Commentary: Don’t prop up failing schools

CNN) — Historically the federal government has been a small investor in the nation’s education system. With the recent economic stimulus bill, however, this changed virtually overnight.

There is great danger in the sudden and massive amount of funding — nearly $100 billion — that the federal government is throwing at the nation’s schools. District by district, the budgetary crises into which all schools were plunging created the impetus for long-needed changes.

The most likely result of this stimulus will be to give our schools the luxury of affording not to change. This is borrowed money that we’re pumping into our schools, and it comes at a price. Charging education isn’t changing it.

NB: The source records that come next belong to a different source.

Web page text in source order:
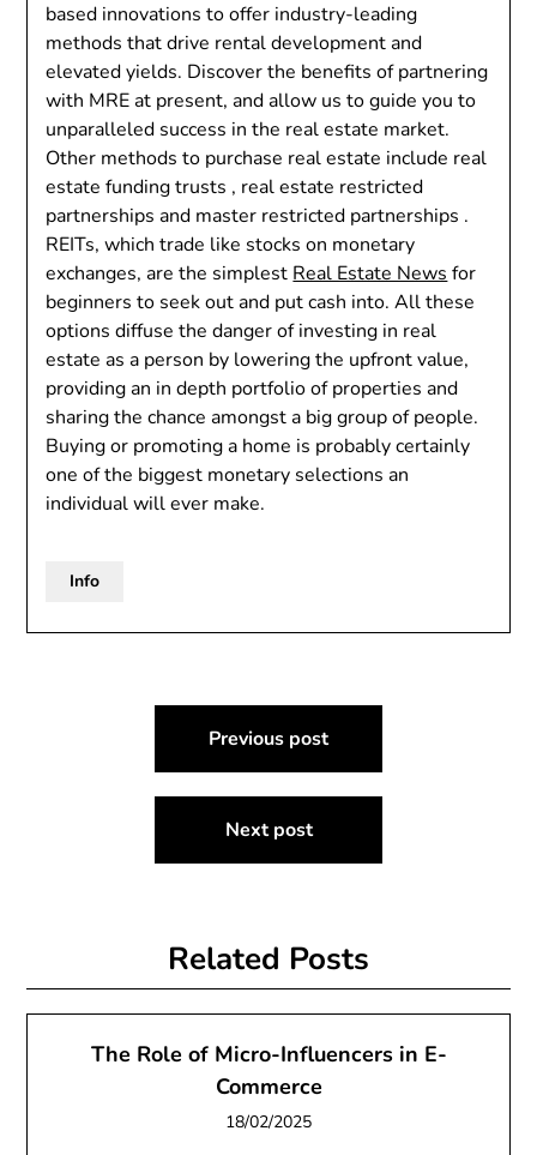
based innovations to offer industry-leading
methods that drive rental development and
elevated yields. Discover the benefits of partnering
with MRE at present, and allow us to guide you to
unparalleled success in the real estate market.
Other methods to purchase real estate include real
estate funding trusts , real estate restricted
partnerships and master restricted partnerships .
REITs, which trade like stocks on monetary
exchanges, are the simplest Real Estate News for
beginners to seek out and put cash into. All these
options diffuse the danger of investing in real
estate as a person by lowering the upfront value,
providing an in depth portfolio of properties and
sharing the chance amongst a big group of people.
Buying or promoting a home is probably certainly
one of the biggest monetary selections an
individual will ever make.
Info
navigation
Previous post
Next post
Related Posts
The Role of Micro-Influencers in E-
Commerce
18/02/2025
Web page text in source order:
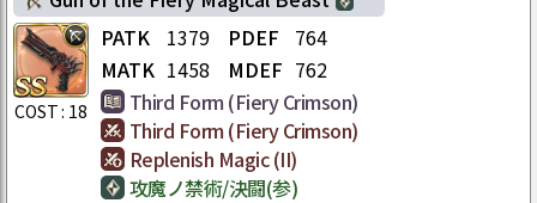
COST : 18
PATK 1379 PDEF
764
MATK 1458 MDEF 762
Third Form (Fiery Crimson)
Third Form (Fiery Crimson)
Replenish Magic (II)
攻魔ノ禁術/決闘(参)
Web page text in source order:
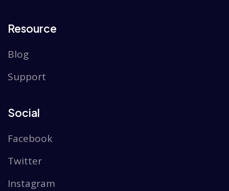
Resource
Blog
Support
Social
Facebook
Twitter
Instagram
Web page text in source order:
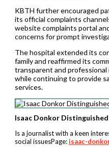
KBTH further encouraged
its official complaints
website complaints portal
concerns for prompt
The hospital extended its
family and reaffirmed its
transparent and
while continuing to provide
services.
Isaac Donkor Distinguished
Is a journalist with a keen
social issuesPage:isaac-

via Commentary: Don’t prop up failing schools –

Clayton Christensen is on the right track here, which is why the real crisis in education isn’t now, but five to eight years from now.  I wish it were right now, but it’s not.

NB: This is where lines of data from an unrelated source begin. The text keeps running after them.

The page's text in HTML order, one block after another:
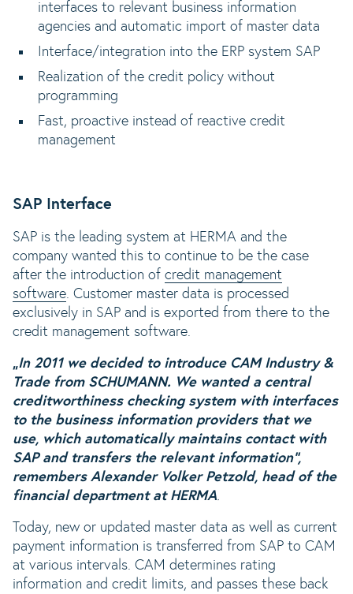
interfaces to relevant business information
agencies and automatic import of master data
Interface/integration into the ERP system SAP
Realization of the credit policy without
programming
Fast, proactive instead of reactive credit
management
SAP Interface
SAP is the leading system at HERMA and the
company wanted this to continue to be the case
after the introduction of credit management
software. Customer master data is processed
exclusively in SAP and is exported from there to the
credit management software.
„In 2011 we decided to introduce CAM Industry &
Trade from SCHUMANN. We wanted a central
creditworthiness checking system with interfaces
to the business information providers that we
use, which automatically maintains contact with
SAP and transfers the relevant information“,
remembers Alexander Volker Petzold, head of the
financial department at HERMA.
Today, new or updated master data as well as current
payment information is transferred from SAP to CAM
at various intervals. CAM determines rating
information and credit limits, and passes these back
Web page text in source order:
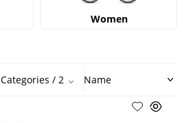
Women
Categories / 2
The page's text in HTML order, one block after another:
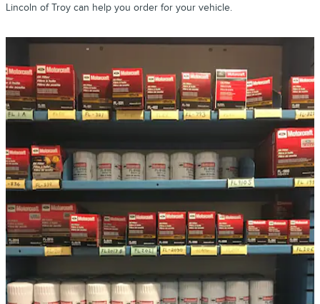
Lincoln of Troy can help you order for your vehicle.
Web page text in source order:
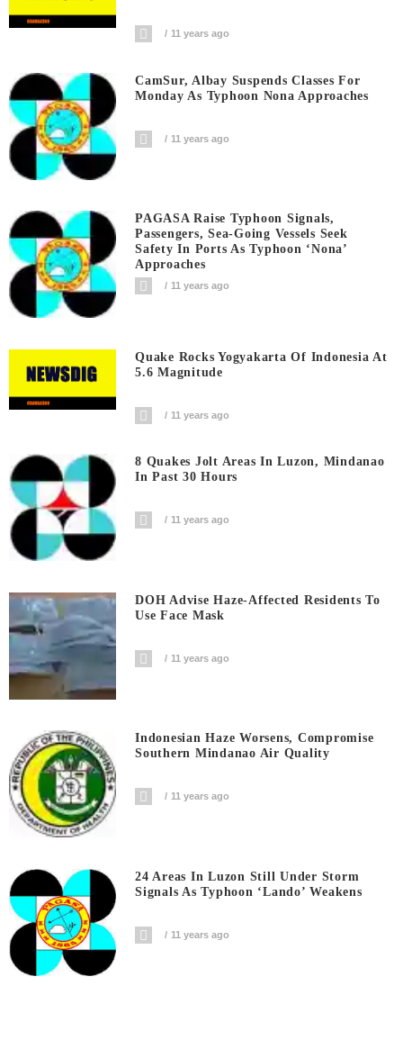
11 years ago
CamSur, Albay Suspends Classes For
Monday As Typhoon Nona Approaches
11 years ago
PAGASA Raise Typhoon Signals,
Passengers, Sea-Going Vessels Seek
Safety In Ports As Typhoon ‘Nona’
Approaches
11 years ago
Quake Rocks Yogyakarta Of Indonesia At
5.6 Magnitude
11 years ago
8 Quakes Jolt Areas In Luzon, Mindanao
In Past 30 Hours
11 years ago
DOH Advise Haze-Affected Residents To
Use Face Mask
11 years ago
Indonesian Haze Worsens, Compromise
Southern Mindanao Air Quality
11 years ago
24 Areas In Luzon Still Under Storm
Signals As Typhoon ‘Lando’ Weakens
11 years ago
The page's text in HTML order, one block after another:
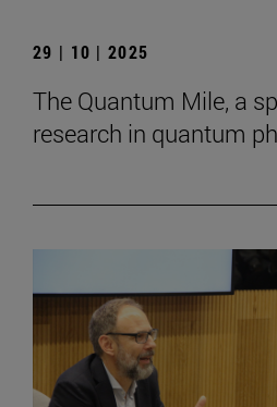
29 | 10 | 2025
The Quantum Mile, a
research in quantum
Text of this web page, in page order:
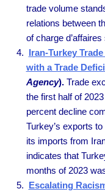
trade volume
relations between
of charge
Iran-Turkey
with a Trade
Agency).Trade
the first half of
percent decline
Turkey’s exports
its imports from
indicates that
months of 2023
Escalating
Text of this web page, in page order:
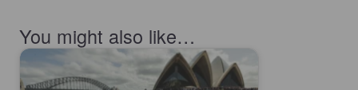
You might also like…
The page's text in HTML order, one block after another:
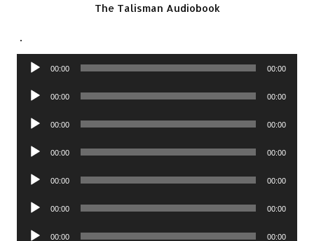
The Talisman Audiobook
.
Audio
00:00 00:00
Audio
00:00 00:00
Audio
00:00 00:00
Audio
00:00 00:00
Audio
00:00 00:00
Audio
00:00 00:00
Audio
00:00 00:00

Yet the reality is that this $100 billion we’ve just dumped into our k-12 school system is only going to subsidize and prolong the current failing system.  It’s not going to fix or radically overhaul the system.

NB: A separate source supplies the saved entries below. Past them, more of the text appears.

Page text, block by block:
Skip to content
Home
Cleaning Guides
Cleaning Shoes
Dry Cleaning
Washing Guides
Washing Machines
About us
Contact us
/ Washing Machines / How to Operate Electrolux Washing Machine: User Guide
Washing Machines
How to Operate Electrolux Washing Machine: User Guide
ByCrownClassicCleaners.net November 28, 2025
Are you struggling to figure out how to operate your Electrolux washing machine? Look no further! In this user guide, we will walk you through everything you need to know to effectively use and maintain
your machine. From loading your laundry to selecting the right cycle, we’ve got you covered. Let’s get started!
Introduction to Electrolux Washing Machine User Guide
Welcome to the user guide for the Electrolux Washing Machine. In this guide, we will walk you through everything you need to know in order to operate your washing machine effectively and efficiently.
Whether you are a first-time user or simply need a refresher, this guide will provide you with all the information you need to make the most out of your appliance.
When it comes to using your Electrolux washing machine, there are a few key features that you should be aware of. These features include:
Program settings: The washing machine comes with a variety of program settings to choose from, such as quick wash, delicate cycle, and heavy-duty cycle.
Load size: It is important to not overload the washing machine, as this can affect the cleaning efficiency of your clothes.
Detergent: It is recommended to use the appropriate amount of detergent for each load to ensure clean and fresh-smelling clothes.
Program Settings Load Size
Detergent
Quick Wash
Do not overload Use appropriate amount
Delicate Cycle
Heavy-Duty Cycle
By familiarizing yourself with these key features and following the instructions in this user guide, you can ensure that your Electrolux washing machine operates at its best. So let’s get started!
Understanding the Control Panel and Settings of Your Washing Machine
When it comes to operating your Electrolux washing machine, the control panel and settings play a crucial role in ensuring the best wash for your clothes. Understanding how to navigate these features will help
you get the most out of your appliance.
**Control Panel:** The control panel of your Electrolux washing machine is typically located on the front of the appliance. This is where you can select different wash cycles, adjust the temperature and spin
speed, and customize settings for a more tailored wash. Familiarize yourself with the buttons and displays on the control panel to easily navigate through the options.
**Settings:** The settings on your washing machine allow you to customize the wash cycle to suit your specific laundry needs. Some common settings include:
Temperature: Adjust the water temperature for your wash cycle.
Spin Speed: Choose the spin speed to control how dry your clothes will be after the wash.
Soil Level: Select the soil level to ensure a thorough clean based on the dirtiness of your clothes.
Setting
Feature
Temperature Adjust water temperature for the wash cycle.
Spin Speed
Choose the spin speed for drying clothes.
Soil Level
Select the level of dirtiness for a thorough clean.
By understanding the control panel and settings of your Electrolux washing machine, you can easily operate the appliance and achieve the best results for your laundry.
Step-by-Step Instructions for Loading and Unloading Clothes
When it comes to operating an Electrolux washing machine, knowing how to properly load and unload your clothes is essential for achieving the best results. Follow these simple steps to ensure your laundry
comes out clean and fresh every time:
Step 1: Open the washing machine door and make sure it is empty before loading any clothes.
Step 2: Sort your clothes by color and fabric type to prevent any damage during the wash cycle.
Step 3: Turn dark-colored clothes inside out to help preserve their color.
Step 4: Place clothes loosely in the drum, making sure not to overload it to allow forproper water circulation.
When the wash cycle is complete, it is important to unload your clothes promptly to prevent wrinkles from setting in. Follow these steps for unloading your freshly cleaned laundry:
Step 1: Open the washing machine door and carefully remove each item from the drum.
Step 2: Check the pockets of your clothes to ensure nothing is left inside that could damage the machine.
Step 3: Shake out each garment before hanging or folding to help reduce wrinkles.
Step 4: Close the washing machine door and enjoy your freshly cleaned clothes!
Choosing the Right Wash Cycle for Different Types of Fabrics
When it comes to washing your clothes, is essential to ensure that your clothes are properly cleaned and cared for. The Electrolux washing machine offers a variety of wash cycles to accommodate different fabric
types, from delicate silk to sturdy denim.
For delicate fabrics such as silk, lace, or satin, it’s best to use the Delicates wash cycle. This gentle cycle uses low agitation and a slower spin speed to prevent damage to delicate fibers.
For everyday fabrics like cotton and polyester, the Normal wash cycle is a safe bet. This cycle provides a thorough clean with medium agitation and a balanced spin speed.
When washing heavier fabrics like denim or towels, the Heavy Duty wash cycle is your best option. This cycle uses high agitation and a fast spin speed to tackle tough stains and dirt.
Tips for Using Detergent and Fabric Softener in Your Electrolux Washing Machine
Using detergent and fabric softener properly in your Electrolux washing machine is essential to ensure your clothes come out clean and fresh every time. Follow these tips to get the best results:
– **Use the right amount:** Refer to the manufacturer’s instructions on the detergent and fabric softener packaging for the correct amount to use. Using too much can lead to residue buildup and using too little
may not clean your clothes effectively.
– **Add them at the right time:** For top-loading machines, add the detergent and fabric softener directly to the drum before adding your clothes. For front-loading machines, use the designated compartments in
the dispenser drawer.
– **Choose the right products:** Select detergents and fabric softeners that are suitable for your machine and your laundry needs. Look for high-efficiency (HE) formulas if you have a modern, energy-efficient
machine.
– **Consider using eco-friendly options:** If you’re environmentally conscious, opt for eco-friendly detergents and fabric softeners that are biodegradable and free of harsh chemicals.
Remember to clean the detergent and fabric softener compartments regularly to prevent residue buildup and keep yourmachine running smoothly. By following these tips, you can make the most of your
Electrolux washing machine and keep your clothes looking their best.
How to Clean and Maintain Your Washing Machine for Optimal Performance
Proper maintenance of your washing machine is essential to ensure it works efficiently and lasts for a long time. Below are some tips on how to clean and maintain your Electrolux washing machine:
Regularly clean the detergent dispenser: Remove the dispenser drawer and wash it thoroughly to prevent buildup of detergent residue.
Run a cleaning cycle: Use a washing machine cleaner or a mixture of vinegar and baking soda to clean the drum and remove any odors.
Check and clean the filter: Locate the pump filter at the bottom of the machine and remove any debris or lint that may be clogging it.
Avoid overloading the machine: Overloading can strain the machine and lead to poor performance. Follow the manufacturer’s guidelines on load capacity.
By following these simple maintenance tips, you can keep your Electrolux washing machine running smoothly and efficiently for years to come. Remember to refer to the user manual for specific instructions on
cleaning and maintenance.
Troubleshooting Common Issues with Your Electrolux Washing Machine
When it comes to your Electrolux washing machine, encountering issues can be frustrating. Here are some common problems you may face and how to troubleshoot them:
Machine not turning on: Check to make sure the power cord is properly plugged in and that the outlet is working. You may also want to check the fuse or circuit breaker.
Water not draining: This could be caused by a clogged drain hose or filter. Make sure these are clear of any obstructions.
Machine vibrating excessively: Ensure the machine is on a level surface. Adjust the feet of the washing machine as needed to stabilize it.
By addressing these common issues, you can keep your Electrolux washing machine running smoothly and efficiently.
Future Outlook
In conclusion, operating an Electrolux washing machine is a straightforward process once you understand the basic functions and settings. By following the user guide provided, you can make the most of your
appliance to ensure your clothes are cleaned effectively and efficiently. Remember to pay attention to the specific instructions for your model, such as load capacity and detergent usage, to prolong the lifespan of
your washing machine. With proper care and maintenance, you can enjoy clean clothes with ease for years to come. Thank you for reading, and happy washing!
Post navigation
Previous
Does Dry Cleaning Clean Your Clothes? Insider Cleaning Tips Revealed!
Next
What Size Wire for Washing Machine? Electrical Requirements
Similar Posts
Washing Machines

The folks over at Schools Matter might have you think that it’s a bad thing that the philanthro-capitalists are getting involved in schools, and pumping money into charter schools, programs like KIPP, and others.  They may be right.  But on the rare occasions that I talk to people at the top of the economic scale, they indicate that success came in spite of school, rather than because of it.  When I talk (far more often) to people at the middle or at the bottom of the economic scale, I hear stories about how they really didn’t like school, or didn’t learn anything there about anything important.  Once you get past reading, writing, and ‘rithmetic, their work in chemistry or clerical work or project management or whatever else they do all came about as a result of engagements with learning after school ended, rather than during.

As for the oft-repeated chestnut that schools exist to train citizens, rather than people for the economy… well.  Voter involvement in local, state, and federal elections has only just recently upticked.  It seems unlikely that schools have any legitimate right to take the credit for this transformation.

David Warlick indicates in his response to this article,

“The fact is that the entire industry [education] is designed to resist change — and this is not entirely a bad thing.  ..and I’m still not comfortable with completely ditching education as we know it and replacing it with something completely new — at least not yet.”

I’m wedded to the idea of being a teacher, and I like the ideas that I’m going to be a teacher in a school.  But I think that schools are on the verge of a massive extinction or transformation, because they are resistant to change.  That’s my guess.

However… this stimulus money we’ve just pumped into the silly school system we’ve got will probably keep the silliness going for a few more years.  My gues is… five to eight.  And then we’ll be out of money, and out of change, and the social media technology of web2.0 will be building the learning media technology of 3.0.  The best schools for 5-12 learning will be online, and parents will abandon middle schools and high schools in droves.

We have until 2014… maybe until 2018.  But I’m not counting on it.